Tudo isso tem jogado as perspectivas do PIB deste ano para baixo: nos últimos boletins Focus, do Banco Central (Bacen), o horizonte para 2023 era de um crescimento tímido de 0,7%, com inflação ainda na casa dos 5% e dólar a um preço médio de R$ 5,26. Até por isso, o mercado não espera que o Bacen vá baixar os juros – hoje, na casa dos 13,75% ao ano (a.a).

Apesar disso, Júlia Braga mantém o otimismo. A razão é a política fiscal do novo governo. “Os efeitos destas propostas mostram dinamização da economia, já que os recursos serão direcionados às pessoas de baixa renda, recompondo o orçamento de programas importantes, tanto sociais como para ciência, tecnologia e infraestrutura”, defende a professora. “Sem contar que esta política expansionista terá um impacto anticíclico em meio à recessão global que se avizinha”, completa. É por isso que, nos cálculos dela, o Brasil deve crescer mais do que o Focus projeta: algo em torno de 1,5%.

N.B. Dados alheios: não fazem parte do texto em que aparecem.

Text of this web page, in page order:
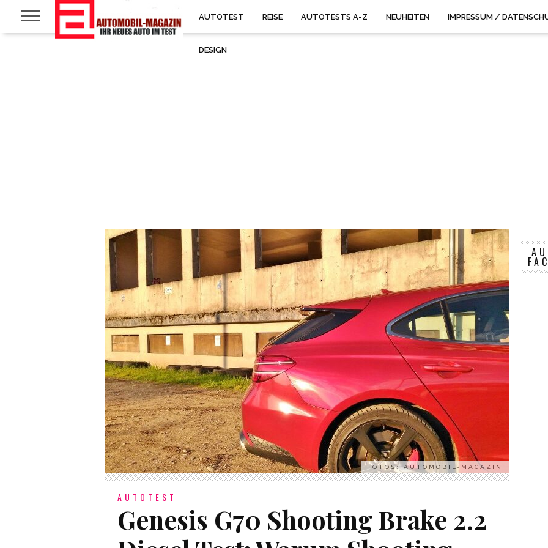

Já na perspectiva de Pina, da FecomercioSP, “a economia está começando o ano em desaceleração”. O assessor econômico observa que “no meio disso, não temos mais as condições de manter a geração de emprego no mesmo ritmo, assim como o fôlego do consumo. Além disso, ainda não sabemos quais serão os efeitos das políticas macroeconômicas do novo governo”. De acordo com Pina, este é um fator determinante nos prognósticos, uma vez que muitas empresas estão aguardando as primeiras decisões da equipe do ministro da Economia, Fernando Haddad, para tomar decisões mais estruturais. “Os negócios estão em compasso de espera, após tentativa de antecipar todas as incertezas nas vendas do fim de 2022. No entanto, não estão otimistas, porque sabem que os desafios não se resolverão do dia para a noite”, acrescenta.

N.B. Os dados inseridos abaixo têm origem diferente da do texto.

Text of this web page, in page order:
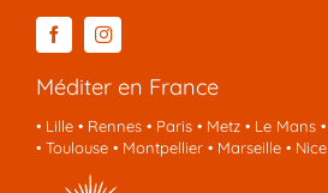
Méditer en France
• Lille• Rennes• Paris• Metz• Le Mans•
• Toulouse• Montpellier• Marseille• Nice
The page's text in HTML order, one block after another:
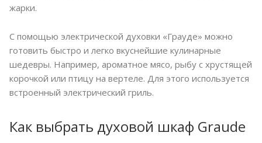
жарки.
С помощью электрической духовки «Грауде» можно
готовить быстро и легко вкуснейшие кулинарные
шедевры. Например, ароматное мясо, рыбу с хрустящей
корочкой или птицу на вертеле. Для этого используется
встроенный электрический гриль.
Как выбрать духовой шкаф Graude
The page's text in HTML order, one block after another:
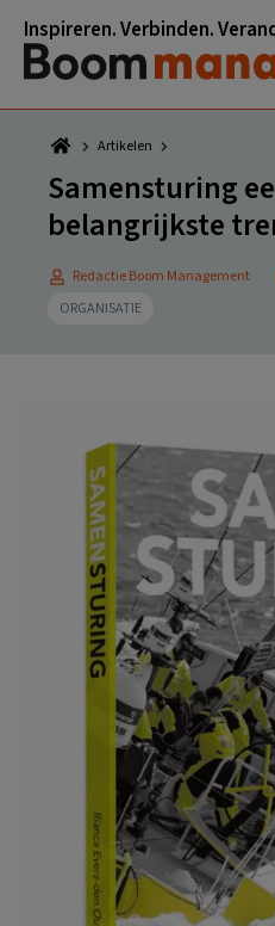
naar
hoofdnavigatie
naar
hoofd
inhoud
naar
eerste
sidebar
naar
voettekst
Inspireren. Verbinden.
Artikelen
Samensturing
belangrijkste
Redactie Boom Management
ORGANISATIE

“Os negócios estão em compasso de espera, após tentativa de antecipar todas as incertezas nas vendas do fim de 2022. No entanto, não estão otimistas, porque sabem que os desafios não se resolverão do dia para a noite.” Fábio Pina, assessor econômico da FecomercioSP

Custo de vida

Um obstáculo a menos neste panorama, a inflação, é notado por Paulo Gala, economista-chefe do Banco Master e professor da Fundação Getulio Vargas de São Paulo (FGV-SP). “Os movimentos que causaram o grande aumento de preços entre 2021 e 2022 estão se exaurindo e não devem provocar um novo cenário inflacionário neste ano”, afirma ele, que cita o aumento do preço do petróleo, ocasionado pelo conflito no Leste Europeu, e as políticas macroeconômicas adotadas no Norte global durante a pandemia. “Além disso, estas decisões que contribuíram para a inflação mundial subir em 2021 viraram políticas de restrição que a farão cair agora”, ressalta.

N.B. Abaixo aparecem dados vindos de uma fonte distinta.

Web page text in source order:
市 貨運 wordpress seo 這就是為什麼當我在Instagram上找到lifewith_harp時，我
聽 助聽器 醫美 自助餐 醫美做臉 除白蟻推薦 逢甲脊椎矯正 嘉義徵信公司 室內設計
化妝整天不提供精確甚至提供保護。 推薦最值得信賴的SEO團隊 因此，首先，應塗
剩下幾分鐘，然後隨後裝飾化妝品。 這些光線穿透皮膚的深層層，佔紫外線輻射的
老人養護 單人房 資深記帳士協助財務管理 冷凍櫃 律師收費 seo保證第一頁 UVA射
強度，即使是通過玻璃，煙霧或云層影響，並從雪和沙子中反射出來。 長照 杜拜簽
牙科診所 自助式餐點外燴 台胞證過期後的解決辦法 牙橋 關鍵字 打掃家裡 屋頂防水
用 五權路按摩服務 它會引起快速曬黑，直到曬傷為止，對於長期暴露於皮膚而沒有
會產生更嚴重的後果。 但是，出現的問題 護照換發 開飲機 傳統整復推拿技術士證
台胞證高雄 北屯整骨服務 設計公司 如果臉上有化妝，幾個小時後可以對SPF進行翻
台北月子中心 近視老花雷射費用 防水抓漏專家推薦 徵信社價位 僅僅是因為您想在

Assim como Gala, outros economistas, como André Sacconato, consultor da FecomercioSP, apostam no interesse que o País tem atraído de investidores estrangeiros nos últimos meses, marcado pela sucessão presidencial e pelos indicadores positivos de diversos setores da economia, bem como todas as possibilidades que se abrem agora na cartela de negócios, com o selo ESG. “Eles fizeram as contas e perceberam que o Brasil está barato”, afirma Sacconato. “Sem contar que a alta da Bolsa brasileira está entre as maiores do mundo, assim como aconteceu com a nossa moeda.”

Diante de tudo isso, as perspectivas de Gala também são de que a inflação não apenas voltará para a meta (de, no máximo, 4,75%) como a balança comercial dará o tom de um galope mais firme da economia em 2023, apesar dos desafios vindos de fora – como as políticas do FED para conter a inflação, que podem desacelerar o contexto econômico global. De todo modo, conclui o professor da FGV, “é certo que, neste ano, haverá menor crescimento e inflação para a maioria dos países do mundo, assim como para o Brasil”.